■ Excerpted data ■
┌──

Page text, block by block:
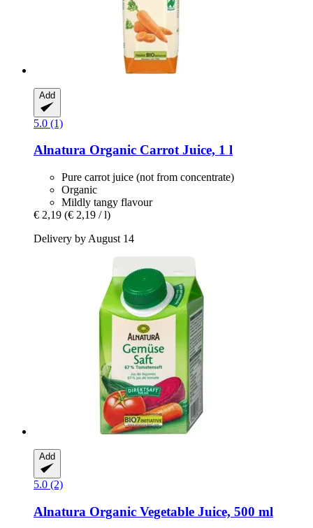
Add
5.0 (1)
Alnatura Organic Carrot Juice, 1 l
Pure carrot juice (not from concentrate)
Organic
Mildly tangy flavour
€ 2,19 (€ 2,19 / l)
Delivery by August 14
Add
5.0 (2)
Alnatura Organic Vegetable Juice, 500 ml
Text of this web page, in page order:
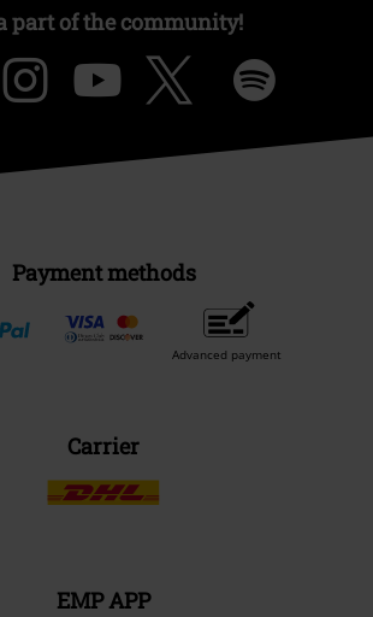
part of the community!
Payment methods
Advanced payment
Carrier
EMP APP
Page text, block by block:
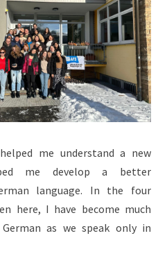
me understand a new
me develop a better
language. In the four
here, I have become much
as we speak only in
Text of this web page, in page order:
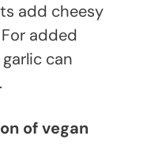
add cheesy
added
can
of vegan
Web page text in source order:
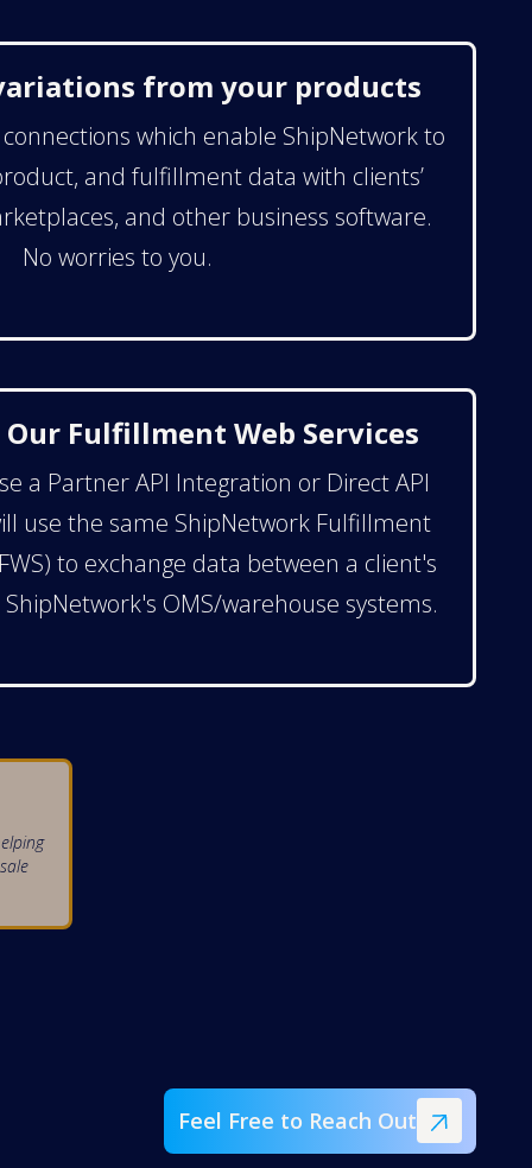
from your products
which enable ShipNetwork to
and fulfillment data with clients’
and other business software.
No worries to you.
Our Fulfillment Web Services
a Partner API Integration or Direct API
use the same ShipNetwork Fulfillment
to exchange data between a client's
OMS/warehouse systems.
Feel Free to Reach Out
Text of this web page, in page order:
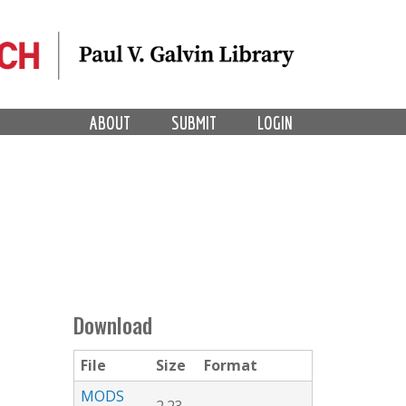
LOGIN
SUBMIT
ABOUT
Download
File Size
Format
MODS

└──

■ Directions for this task ■
The reply should consist of the listing restated word for word, with its pictures removed.

■ Task response ■
Page text, block by block:
Add
5.0 (1)
Alnatura Organic Carrot Juice, 1 l
Pure carrot juice (not from concentrate)
Organic
Mildly tangy flavour
€ 2,19 (€ 2,19 / l)
Delivery by August 14
Add
5.0 (2)
Alnatura Organic Vegetable Juice, 500 ml
Text of this web page, in page order:
part of the community!
Payment methods
Advanced payment
Carrier
EMP APP
Page text, block by block:
me understand a new
me develop a better
language. In the four
here, I have become much
as we speak only in
Text of this web page, in page order:
add cheesy
added
can
of vegan
Web page text in source order:
from your products
which enable ShipNetwork to
and fulfillment data with clients’
and other business software.
No worries to you.
Our Fulfillment Web Services
a Partner API Integration or Direct API
use the same ShipNetwork Fulfillment
to exchange data between a client's
OMS/warehouse systems.
Feel Free to Reach Out
Text of this web page, in page order:
LOGIN
SUBMIT
ABOUT
Download
File Size
Format
MODS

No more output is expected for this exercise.